Wednesday, July 7, 2010

Chemicals are bad

A little while ago I encountered my first real snare to my barefoot project:  I was asked to wear shoes at Elli's school.  At the time I simply acquiesced and went along with their request, not being at all sure if it was a good idea to get into a fight with a school I intend to have my daughter at for many years yet.  Today I decided that it is was a good time to push back, just a little, and politely.  I will quote my letters exactly, but not theirs since I do not know how they would feel about that.  I will report the gist of what they said though.  My email:


Hi there.

It has been a couple weeks since I was taken aside and asked to always wear shoes while at Central Eglinton and given my experiences since then I am questioning that necessity.

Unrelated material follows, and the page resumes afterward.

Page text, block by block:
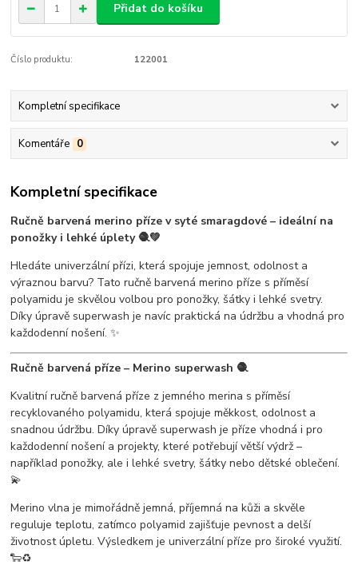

I walk everywhere barefoot and have done so for 10 weeks now.  I walk through back alleys strewn with rocks and broken glass, I hike, I go on trips, I take public transportation and I walk on the black asphalt in the city during this heat wave with no issues and yet I am asked to wear shoes to walk on clean tile flooring.  I carry my shoes while walking barefoot to and from the school and wear them inside since it is far by the most comfortable way for me to obey.

I also went to speak to a foot doctor and found out that walking barefoot isn't simply something I enjoy - it is recommended for good foot, joint and leg health.  Most people don't do so due to social stigma, but there is every reason to think that what I am doing is better for my health than the alternative.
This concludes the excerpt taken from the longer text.